"The United National Front" document stated that "there must be no idea lurking in the minds of any of the participants that they have the right to exploit the United Front or that one or other of the participants must win at the expense of the other". When a united front of several classes is built, the question with which Marxists are concerned is not which group or group of persons use or exploit it in their interests but which class -- that is, the politics of which class -- exercises leadership over it. There can be no united front the leadership of which is non-class or above classes. If the working class fails to establish its hegemony, the bourgeoisie or the comprador big bourgeoisie will. In such an event the united front becomes pro-imperialist, not anti-imperialist. And that is what happened. When from 1937 the Congress leadership acting in close association with big compradors like G.D. Birla openly played a counter-revolutionary role, the CPI leadership started playing a non-revolutionary, non-Marxist, opportunist role.
The Pollitts and Palme Dutts were pinning much hope on the CSP as the vanguard of the left wing within the Congress. As noted before, the CSP, the membership of which was open only to Congressmen and which was a strange assortment of Gandhians, anti-Marxists and near-Marxists, had no desire to act as an independent party of the working class.

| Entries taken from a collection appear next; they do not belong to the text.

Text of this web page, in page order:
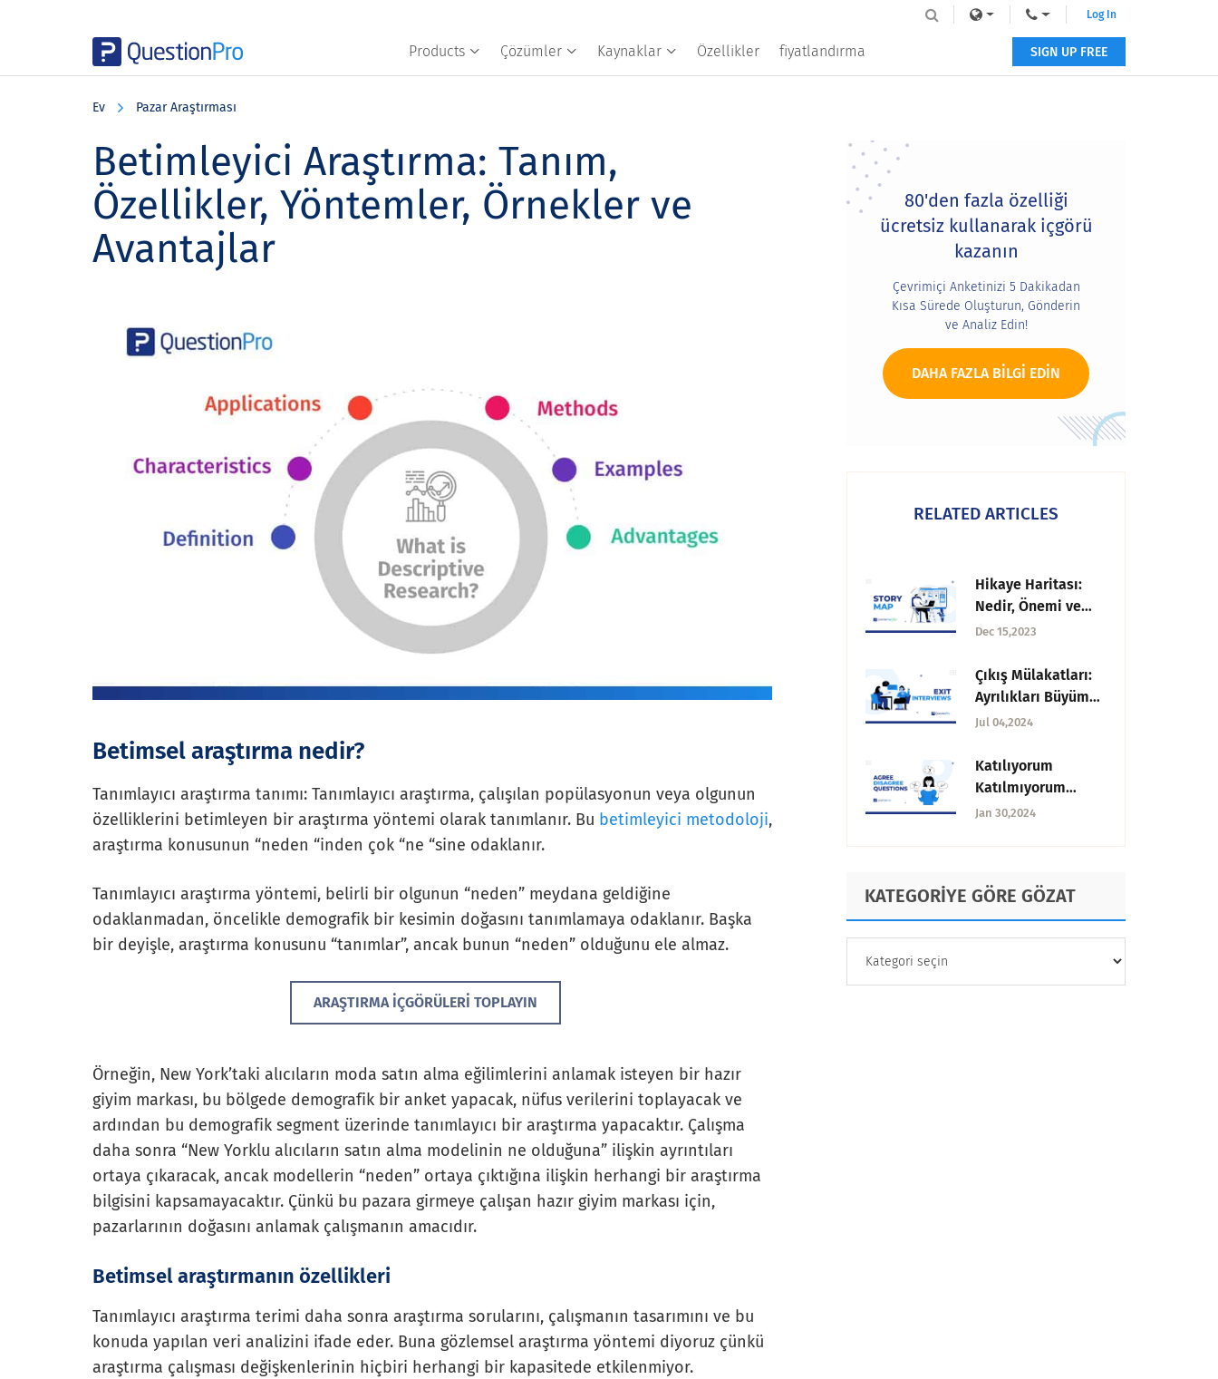
Products Çözümler Kaynaklar Özellikler fiyatlandırma
Log In
SIGN UP FREE
Ev Pazar Araştırması
Betimleyici Araştırma: Tanım,
Özellikler, Yöntemler, Örnekler ve
Avantajlar
Betimsel araştırma nedir?
Tanımlayıcı araştırma tanımı: Tanımlayıcı araştırma, çalışılan popülasyonun veya olgunun
özelliklerini betimleyen bir araştırma yöntemi olarak tanımlanır. Bu betimleyici metodoloji,
araştırma konusunun “neden “inden çok “ne “sine odaklanır.
Tanımlayıcı araştırma yöntemi, belirli bir olgunun “neden” meydana geldiğine
odaklanmadan, öncelikle demografik bir kesimin doğasını tanımlamaya odaklanır. Başka
bir deyişle, araştırma konusunu “tanımlar”, ancak bunun “neden” olduğunu ele almaz.
ARAŞTIRMA IÇGÖRÜLERI TOPLAYIN
Örneğin, New York’taki alıcıların moda satın alma eğilimlerini anlamak isteyen bir hazır
giyim markası, bu bölgede demografik bir anket yapacak, nüfus verilerini toplayacak ve
ardından bu demografik segment üzerinde tanımlayıcı bir araştırma yapacaktır. Çalışma
daha sonra “New Yorklu alıcıların satın alma modelinin ne olduğuna” ilişkin ayrıntıları
ortaya çıkaracak, ancak modellerin “neden” ortaya çıktığına ilişkin herhangi bir araştırma
bilgisini kapsamayacaktır. Çünkü bu pazara girmeye çalışan hazır giyim markası için,
pazarlarının doğasını anlamak çalışmanın amacıdır.
Betimsel araştırmanın özellikleri
Tanımlayıcı araştırma terimi daha sonra araştırma sorularını, çalışmanın tasarımını ve bu
konuda yapılan veri analizini ifade eder. Buna gözlemsel araştırma yöntemi diyoruz çünkü
araştırma çalışması değişkenlerinin hiçbiri herhangi bir kapasitede etkilenmiyor.
Primary
Sidebar80'den fazla özelliği
ücretsiz kullanarak içgörü
kazanın
Çevrimiçi Anketinizi 5 Dakikadan
Kısa Sürede Oluşturun, Gönderin
ve Analiz Edin!
DAHA FAZLA BILGI EDIN
RELATED ARTICLES
Hikaye Haritası:
Nedir, Önemi ve
Nasıl Oluşturulur?
Dec 15,2023
Çıkış Mülakatları:
Ayrılıkları Büyüme
Fırsatlarına
Jul 04,2024
Katılıyorum
Katılmıyorum
Soruları: Tanım,
Zorluklar
Jan 30,2024
KATEGORİYE GÖRE GÖZAT
GÖRE
GÖZAT

Rather, as Palme Dutt had written in an article "`Congress Socialism' -- A Contradiction in Terms", which appeared in Ganashakti (Calcutta) in September 1934, the real essence of the CSP's programme was "the subordination of the working class and peasantry to the political leadership of the bourgeoisie, represented by the National Congress".(31) This was the programme imposed by the Pollitts and Palme Dutts on the CPI in 1936.
Over the heads of the CPI Palme Dutt and Bradley addressed an appeal to non-communists to help in setting up the united national front and this appeal entitled "An Open Letter to Indian Patriots" was published in the March 1936 issue of the CSP's organ Congress Socialist -- almost at the same time when their thesis appeared in Imprecor.
The foreign mentors did not stop with theorizing about the tasks of the CPI and non-communist patriots and providing guidelines to them. Palme Dutt and Bradley met Nehru in Switzerland early in 1936 (when the CPI had not arrived at any decision) and appealed to him "to work in close collaboration with the communists". Nehru on his part refused "to abandon Gandhi's leadership or the method of non-violence".(32) The Seventh Congress of the Communist International met in July and August 1935, when fascism -- "the open terrorist dictatorship of the most reactionary, most chauvinistic and most imperialist elements of finance capital" -- proved a menace to the people of the world. On the basis of Georgi Dimitrov's report to the Congress, the Comintern Congress, in order to fight back the fascist offensive, asked the Communist Parties in capitalist countries to persevere in building the unity of the working class, a united front of all workers including those who were under the influence of the Socialist Parties and willing to cease their collaboration with the bourgeoisie and to fight the bourgeoisie and fascism. The resolution also urged these communist parties to strive for "the establishment of a wide anti-fascist people's front on the basis of the proletarian united front..."(33)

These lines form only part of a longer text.